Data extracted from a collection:
==============================
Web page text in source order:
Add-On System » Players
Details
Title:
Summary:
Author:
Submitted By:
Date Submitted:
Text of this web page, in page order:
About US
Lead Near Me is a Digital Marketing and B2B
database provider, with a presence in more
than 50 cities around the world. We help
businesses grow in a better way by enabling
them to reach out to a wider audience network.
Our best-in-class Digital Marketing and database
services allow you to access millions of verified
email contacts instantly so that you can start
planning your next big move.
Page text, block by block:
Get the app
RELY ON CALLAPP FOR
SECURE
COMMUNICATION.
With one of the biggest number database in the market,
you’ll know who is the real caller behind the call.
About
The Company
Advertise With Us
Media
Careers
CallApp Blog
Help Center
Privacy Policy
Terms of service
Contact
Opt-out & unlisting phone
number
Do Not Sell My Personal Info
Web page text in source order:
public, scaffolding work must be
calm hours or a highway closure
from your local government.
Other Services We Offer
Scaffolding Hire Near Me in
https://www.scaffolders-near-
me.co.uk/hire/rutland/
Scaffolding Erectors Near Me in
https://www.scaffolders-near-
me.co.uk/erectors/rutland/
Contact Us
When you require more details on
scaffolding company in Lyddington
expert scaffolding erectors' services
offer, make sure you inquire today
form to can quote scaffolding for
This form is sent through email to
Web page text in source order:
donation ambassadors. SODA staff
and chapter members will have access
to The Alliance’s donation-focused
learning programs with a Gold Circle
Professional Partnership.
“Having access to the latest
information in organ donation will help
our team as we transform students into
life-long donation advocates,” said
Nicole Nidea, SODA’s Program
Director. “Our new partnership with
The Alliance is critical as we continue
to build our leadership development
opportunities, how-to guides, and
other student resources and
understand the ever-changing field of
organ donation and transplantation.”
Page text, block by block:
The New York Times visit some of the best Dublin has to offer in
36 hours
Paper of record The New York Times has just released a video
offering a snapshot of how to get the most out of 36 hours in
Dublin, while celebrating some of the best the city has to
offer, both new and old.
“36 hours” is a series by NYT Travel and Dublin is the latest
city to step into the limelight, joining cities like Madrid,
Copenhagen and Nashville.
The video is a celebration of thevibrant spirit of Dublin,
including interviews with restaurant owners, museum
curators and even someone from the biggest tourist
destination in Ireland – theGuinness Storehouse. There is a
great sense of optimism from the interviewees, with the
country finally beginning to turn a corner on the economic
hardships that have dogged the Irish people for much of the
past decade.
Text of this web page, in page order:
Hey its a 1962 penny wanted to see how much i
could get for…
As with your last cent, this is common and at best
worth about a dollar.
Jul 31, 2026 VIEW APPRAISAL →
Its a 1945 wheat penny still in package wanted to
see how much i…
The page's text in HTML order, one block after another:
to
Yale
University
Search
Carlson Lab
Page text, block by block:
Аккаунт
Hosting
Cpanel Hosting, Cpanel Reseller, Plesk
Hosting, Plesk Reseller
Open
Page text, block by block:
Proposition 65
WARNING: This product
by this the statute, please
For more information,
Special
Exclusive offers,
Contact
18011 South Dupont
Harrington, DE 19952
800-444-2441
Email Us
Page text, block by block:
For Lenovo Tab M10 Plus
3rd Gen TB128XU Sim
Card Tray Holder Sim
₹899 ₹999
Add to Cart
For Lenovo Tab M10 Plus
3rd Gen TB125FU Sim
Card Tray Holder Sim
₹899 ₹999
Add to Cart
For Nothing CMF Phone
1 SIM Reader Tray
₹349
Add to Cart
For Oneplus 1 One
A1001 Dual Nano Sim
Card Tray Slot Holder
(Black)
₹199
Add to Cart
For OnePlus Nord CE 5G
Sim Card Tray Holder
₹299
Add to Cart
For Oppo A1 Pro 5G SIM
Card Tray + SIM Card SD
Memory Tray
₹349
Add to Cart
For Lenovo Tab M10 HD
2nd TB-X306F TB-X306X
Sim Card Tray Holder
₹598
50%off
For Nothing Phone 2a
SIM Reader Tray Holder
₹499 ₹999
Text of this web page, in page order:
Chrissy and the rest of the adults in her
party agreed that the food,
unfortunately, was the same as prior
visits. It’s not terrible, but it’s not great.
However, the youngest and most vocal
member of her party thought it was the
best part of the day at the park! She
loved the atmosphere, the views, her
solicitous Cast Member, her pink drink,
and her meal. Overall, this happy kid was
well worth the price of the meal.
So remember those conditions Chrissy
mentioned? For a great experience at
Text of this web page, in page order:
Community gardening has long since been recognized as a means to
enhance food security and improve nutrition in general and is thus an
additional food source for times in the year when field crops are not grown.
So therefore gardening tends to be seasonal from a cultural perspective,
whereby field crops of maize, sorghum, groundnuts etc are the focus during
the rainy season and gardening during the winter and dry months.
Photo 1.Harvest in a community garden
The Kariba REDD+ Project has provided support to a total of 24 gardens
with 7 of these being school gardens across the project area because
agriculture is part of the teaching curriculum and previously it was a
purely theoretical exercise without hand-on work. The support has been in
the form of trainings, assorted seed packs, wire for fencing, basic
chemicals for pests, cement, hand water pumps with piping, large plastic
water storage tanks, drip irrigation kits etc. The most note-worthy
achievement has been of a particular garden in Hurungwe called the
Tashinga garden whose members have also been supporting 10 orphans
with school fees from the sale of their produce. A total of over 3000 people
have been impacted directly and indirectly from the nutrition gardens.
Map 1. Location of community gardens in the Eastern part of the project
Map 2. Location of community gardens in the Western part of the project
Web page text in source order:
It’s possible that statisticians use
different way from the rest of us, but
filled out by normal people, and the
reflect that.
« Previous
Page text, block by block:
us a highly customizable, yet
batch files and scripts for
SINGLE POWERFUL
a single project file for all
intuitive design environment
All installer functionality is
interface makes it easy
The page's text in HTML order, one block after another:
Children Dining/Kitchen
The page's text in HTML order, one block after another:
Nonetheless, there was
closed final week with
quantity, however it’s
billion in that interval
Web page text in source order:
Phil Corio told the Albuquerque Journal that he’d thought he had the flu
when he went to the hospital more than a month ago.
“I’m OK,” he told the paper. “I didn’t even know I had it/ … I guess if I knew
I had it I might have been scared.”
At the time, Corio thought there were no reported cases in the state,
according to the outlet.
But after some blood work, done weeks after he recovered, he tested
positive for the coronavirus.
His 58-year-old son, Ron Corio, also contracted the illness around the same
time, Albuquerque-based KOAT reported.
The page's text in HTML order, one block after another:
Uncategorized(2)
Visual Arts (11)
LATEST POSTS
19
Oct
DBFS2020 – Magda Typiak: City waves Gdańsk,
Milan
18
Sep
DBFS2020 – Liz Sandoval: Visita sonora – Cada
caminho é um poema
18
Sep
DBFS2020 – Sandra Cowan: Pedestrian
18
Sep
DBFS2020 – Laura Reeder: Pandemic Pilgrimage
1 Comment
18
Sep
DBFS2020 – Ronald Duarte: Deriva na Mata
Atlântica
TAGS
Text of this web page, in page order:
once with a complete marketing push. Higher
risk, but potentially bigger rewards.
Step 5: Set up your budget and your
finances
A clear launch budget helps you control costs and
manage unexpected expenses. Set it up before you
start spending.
==============================
PROBLEM DETAILS: The records need to be copied exactly, with no line left out.

RESULT FOR THIS TASK:
Web page text in source order:
Add-On System » Players
Details
Title:
Summary:
Author:
Submitted By:
Date Submitted:
Text of this web page, in page order:
About US
Lead Near Me is a Digital Marketing and B2B
database provider, with a presence in more
than 50 cities around the world. We help
businesses grow in a better way by enabling
them to reach out to a wider audience network.
Our best-in-class Digital Marketing and database
services allow you to access millions of verified
email contacts instantly so that you can start
planning your next big move.
Page text, block by block:
Get the app
RELY ON CALLAPP FOR
SECURE
COMMUNICATION.
With one of the biggest number database in the market,
you’ll know who is the real caller behind the call.
About
The Company
Advertise With Us
Media
Careers
CallApp Blog
Help Center
Privacy Policy
Terms of service
Contact
Opt-out & unlisting phone
number
Do Not Sell My Personal Info
Web page text in source order:
public, scaffolding work must be
calm hours or a highway closure
from your local government.
Other Services We Offer
Scaffolding Hire Near Me in
https://www.scaffolders-near-
me.co.uk/hire/rutland/
Scaffolding Erectors Near Me in
https://www.scaffolders-near-
me.co.uk/erectors/rutland/
Contact Us
When you require more details on
scaffolding company in Lyddington
expert scaffolding erectors' services
offer, make sure you inquire today
form to can quote scaffolding for
This form is sent through email to
Web page text in source order:
donation ambassadors. SODA staff
and chapter members will have access
to The Alliance’s donation-focused
learning programs with a Gold Circle
Professional Partnership.
“Having access to the latest
information in organ donation will help
our team as we transform students into
life-long donation advocates,” said
Nicole Nidea, SODA’s Program
Director. “Our new partnership with
The Alliance is critical as we continue
to build our leadership development
opportunities, how-to guides, and
other student resources and
understand the ever-changing field of
organ donation and transplantation.”
Page text, block by block:
The New York Times visit some of the best Dublin has to offer in
36 hours
Paper of record The New York Times has just released a video
offering a snapshot of how to get the most out of 36 hours in
Dublin, while celebrating some of the best the city has to
offer, both new and old.
“36 hours” is a series by NYT Travel and Dublin is the latest
city to step into the limelight, joining cities like Madrid,
Copenhagen and Nashville.
The video is a celebration of thevibrant spirit of Dublin,
including interviews with restaurant owners, museum
curators and even someone from the biggest tourist
destination in Ireland – theGuinness Storehouse. There is a
great sense of optimism from the interviewees, with the
country finally beginning to turn a corner on the economic
hardships that have dogged the Irish people for much of the
past decade.
Text of this web page, in page order:
Hey its a 1962 penny wanted to see how much i
could get for…
As with your last cent, this is common and at best
worth about a dollar.
Jul 31, 2026 VIEW APPRAISAL →
Its a 1945 wheat penny still in package wanted to
see how much i…
The page's text in HTML order, one block after another:
to
Yale
University
Search
Carlson Lab
Page text, block by block:
Аккаунт
Hosting
Cpanel Hosting, Cpanel Reseller, Plesk
Hosting, Plesk Reseller
Open
Page text, block by block:
Proposition 65
WARNING: This product
by this the statute, please
For more information,
Special
Exclusive offers,
Contact
18011 South Dupont
Harrington, DE 19952
800-444-2441
Email Us
Page text, block by block:
For Lenovo Tab M10 Plus
3rd Gen TB128XU Sim
Card Tray Holder Sim
₹899 ₹999
Add to Cart
For Lenovo Tab M10 Plus
3rd Gen TB125FU Sim
Card Tray Holder Sim
₹899 ₹999
Add to Cart
For Nothing CMF Phone
1 SIM Reader Tray
₹349
Add to Cart
For Oneplus 1 One
A1001 Dual Nano Sim
Card Tray Slot Holder
(Black)
₹199
Add to Cart
For OnePlus Nord CE 5G
Sim Card Tray Holder
₹299
Add to Cart
For Oppo A1 Pro 5G SIM
Card Tray + SIM Card SD
Memory Tray
₹349
Add to Cart
For Lenovo Tab M10 HD
2nd TB-X306F TB-X306X
Sim Card Tray Holder
₹598
50%off
For Nothing Phone 2a
SIM Reader Tray Holder
₹499 ₹999
Text of this web page, in page order:
Chrissy and the rest of the adults in her
party agreed that the food,
unfortunately, was the same as prior
visits. It’s not terrible, but it’s not great.
However, the youngest and most vocal
member of her party thought it was the
best part of the day at the park! She
loved the atmosphere, the views, her
solicitous Cast Member, her pink drink,
and her meal. Overall, this happy kid was
well worth the price of the meal.
So remember those conditions Chrissy
mentioned? For a great experience at
Text of this web page, in page order:
Community gardening has long since been recognized as a means to
enhance food security and improve nutrition in general and is thus an
additional food source for times in the year when field crops are not grown.
So therefore gardening tends to be seasonal from a cultural perspective,
whereby field crops of maize, sorghum, groundnuts etc are the focus during
the rainy season and gardening during the winter and dry months.
Photo 1.Harvest in a community garden
The Kariba REDD+ Project has provided support to a total of 24 gardens
with 7 of these being school gardens across the project area because
agriculture is part of the teaching curriculum and previously it was a
purely theoretical exercise without hand-on work. The support has been in
the form of trainings, assorted seed packs, wire for fencing, basic
chemicals for pests, cement, hand water pumps with piping, large plastic
water storage tanks, drip irrigation kits etc. The most note-worthy
achievement has been of a particular garden in Hurungwe called the
Tashinga garden whose members have also been supporting 10 orphans
with school fees from the sale of their produce. A total of over 3000 people
have been impacted directly and indirectly from the nutrition gardens.
Map 1. Location of community gardens in the Eastern part of the project
Map 2. Location of community gardens in the Western part of the project
Web page text in source order:
It’s possible that statisticians use
different way from the rest of us, but
filled out by normal people, and the
reflect that.
« Previous
Page text, block by block:
us a highly customizable, yet
batch files and scripts for
SINGLE POWERFUL
a single project file for all
intuitive design environment
All installer functionality is
interface makes it easy
The page's text in HTML order, one block after another:
Children Dining/Kitchen
The page's text in HTML order, one block after another:
Nonetheless, there was
closed final week with
quantity, however it’s
billion in that interval
Web page text in source order:
Phil Corio told the Albuquerque Journal that he’d thought he had the flu
when he went to the hospital more than a month ago.
“I’m OK,” he told the paper. “I didn’t even know I had it/ … I guess if I knew
I had it I might have been scared.”
At the time, Corio thought there were no reported cases in the state,
according to the outlet.
But after some blood work, done weeks after he recovered, he tested
positive for the coronavirus.
His 58-year-old son, Ron Corio, also contracted the illness around the same
time, Albuquerque-based KOAT reported.
The page's text in HTML order, one block after another:
Uncategorized(2)
Visual Arts (11)
LATEST POSTS
19
Oct
DBFS2020 – Magda Typiak: City waves Gdańsk,
Milan
18
Sep
DBFS2020 – Liz Sandoval: Visita sonora – Cada
caminho é um poema
18
Sep
DBFS2020 – Sandra Cowan: Pedestrian
18
Sep
DBFS2020 – Laura Reeder: Pandemic Pilgrimage
1 Comment
18
Sep
DBFS2020 – Ronald Duarte: Deriva na Mata
Atlântica
TAGS
Text of this web page, in page order:
once with a complete marketing push. Higher
risk, but potentially bigger rewards.
Step 5: Set up your budget and your
finances
A clear launch budget helps you control costs and
manage unexpected expenses. Set it up before you
start spending.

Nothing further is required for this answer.